Excerpt

The Bee Sting

Paul Murray

August 15, 2023 
The following is from Paul Murray's The Bee Sting. Murray is the author of three novels, including An Evening of Long Goodbyes, which was short-listed for the Whitbread First Novel Award and the Kerry Group Irish Fiction Award; (2010) which was long-listed for the Booker Prize and was a finalist for the NBCC Award; and The Mark and the Void (2015) which was the joint winner of the Bollinger Everyman Wodehouse Prize and named one of Time’s Top 10 Fiction Books of the year.

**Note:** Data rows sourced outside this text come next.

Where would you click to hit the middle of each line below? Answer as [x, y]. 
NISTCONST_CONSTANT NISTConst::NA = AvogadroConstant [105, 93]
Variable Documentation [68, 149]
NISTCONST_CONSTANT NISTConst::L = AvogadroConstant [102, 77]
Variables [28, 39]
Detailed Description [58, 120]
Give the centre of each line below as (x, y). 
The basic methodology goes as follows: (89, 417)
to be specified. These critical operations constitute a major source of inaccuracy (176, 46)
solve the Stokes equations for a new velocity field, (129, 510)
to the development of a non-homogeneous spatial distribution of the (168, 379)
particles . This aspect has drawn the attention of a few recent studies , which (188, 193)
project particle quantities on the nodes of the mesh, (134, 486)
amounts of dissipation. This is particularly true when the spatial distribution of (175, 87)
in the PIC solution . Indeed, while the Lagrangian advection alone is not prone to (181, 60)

In the next town over, a man had killed his family. He ’d nailed the doors shut so they couldn’t get out; the neighbours heard them running through the rooms, screaming for mercy. When he had finished he turned the gun on himself.

Everyone was talking about it – about what kind of man could do such a thing, about the secrets he must have had. Rumours swirled about affairs, addiction, hidden files on his computer.

Elaine just said she was surprised it didn’t happen more often. She thrust her thumbs through the belt loops of her jeans and looked down the dreary main street of their town. I mean, she said, it’s some­ thing to do.

Cass and Elaine first met in Chemistry class, when Elaine poured io­dine on Cass’s eczema during an experiment. It was an accident; she’d cried more than Cass did, and insisted on going with her to the nurse. They’d been friends ever since. Every morning Cass called to Elaine’s house and they walked to school together. At lunchtime, they rolled up their long skirts and wandered around the supermarket, listening to music from Elaine’s phone, eating croissants from the bakery section that were gone by the time they got to the checkout. In the evening, they went to each other’s houses to study.

Cass felt she’d known Elaine for ever; it made no sense that they had not always been friends. Their lives were so similar it was almost eerie. Both girls came from well­-known families in the town: Cass’s father, Dickie, owned the local Volkswagen dealership, while Elaine’s dad, Big Mike, was a businessman and cattle farmer. Both girls were of slightly above­-average height; both were bright, in fact they were consistently at the top of their class. Both intended to leave here some day and never come back.

Elaine had golden hair, green eyes, a perfect figure. When she bought clothes online, they always fitted perfectly, as if they’d been made with her in mind. Writing about her in her journal, Cass used words like grace and style. She had what the French called je ne sais quoi. Even when she was clipping her toenails, she looked like she was eating a peach.

When Cass came round to Elaine’s house, they would sit in her bed­ room with the carousel lamp on and look at the Miss Universe Ireland website. Elaine was thinking seriously about entering, though not for the title itself so much as the opportunities it might offer. The previous year’s winner was now brand ambassador for a juice company.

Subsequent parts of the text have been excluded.